Capabilities: [f0] Message Signalled Interrupts: 64bit+
Queue=0/0 Enable-
Jun 18 19:38:18 ash kernel: eth0: may be hung last tx was 2457 ticks
This means the code that in the e1000 watchdog is seeing the stuck board.
The driver then calls netif_stop_queue which seems odd.

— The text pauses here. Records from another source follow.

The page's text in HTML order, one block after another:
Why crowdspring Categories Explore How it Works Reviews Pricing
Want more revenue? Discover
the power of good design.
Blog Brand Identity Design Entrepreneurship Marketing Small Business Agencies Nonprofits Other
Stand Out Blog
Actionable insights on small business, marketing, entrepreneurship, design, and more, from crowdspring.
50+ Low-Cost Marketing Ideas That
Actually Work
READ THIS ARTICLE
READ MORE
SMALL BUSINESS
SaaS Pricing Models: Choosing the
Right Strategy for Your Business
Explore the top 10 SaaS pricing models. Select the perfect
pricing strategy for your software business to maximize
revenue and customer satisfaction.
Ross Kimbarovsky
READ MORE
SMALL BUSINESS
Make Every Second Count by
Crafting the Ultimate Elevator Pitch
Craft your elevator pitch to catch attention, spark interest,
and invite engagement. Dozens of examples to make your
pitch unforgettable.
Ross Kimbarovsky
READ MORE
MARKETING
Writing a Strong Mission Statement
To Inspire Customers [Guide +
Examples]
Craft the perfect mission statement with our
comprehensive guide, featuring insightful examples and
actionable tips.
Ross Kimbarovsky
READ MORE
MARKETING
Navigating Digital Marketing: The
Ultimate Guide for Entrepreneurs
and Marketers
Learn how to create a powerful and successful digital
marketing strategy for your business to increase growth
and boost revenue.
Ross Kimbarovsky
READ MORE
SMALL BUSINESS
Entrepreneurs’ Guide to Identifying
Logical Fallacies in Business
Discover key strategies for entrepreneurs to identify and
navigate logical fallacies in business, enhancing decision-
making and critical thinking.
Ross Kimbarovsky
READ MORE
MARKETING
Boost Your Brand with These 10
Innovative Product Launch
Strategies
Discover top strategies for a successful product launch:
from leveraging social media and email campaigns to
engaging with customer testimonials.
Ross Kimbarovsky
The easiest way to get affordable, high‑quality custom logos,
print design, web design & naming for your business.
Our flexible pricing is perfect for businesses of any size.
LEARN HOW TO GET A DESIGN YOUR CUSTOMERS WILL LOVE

Jun 18 19:38:20 ash kernel: eth0: may be hung last tx was 4457 ticks
Jun 18 19:38:22 ash kernel: eth0: may be hung last tx was 6457 ticks
Jun 18 19:38:24 ash kernel: eth0: may be hung last tx was 8457 ticks
Jun 18 19:38:26 ash kernel: NETDEV WATCHDOG: eth0: transmit timed out
after 5000 j
iffies
Jun 18 19:38:26 ash kernel: eth0: transmit timeout from queuing
Jun 18 19:38:26 ash kernel: eth0: may be hung last tx was 10457 ticks
Jun 18 19:38:26 ash kernel: eth0: state=0x7 transmit ring size=4096
count=256 to_u
se=66 to_clean=59
The state bits show:
XOFF - stopped (but that was done in e1000_watchdog)
START - board is running
PRESENT - board is present.
That looks okay, but what was the state in the e1000 watchdog??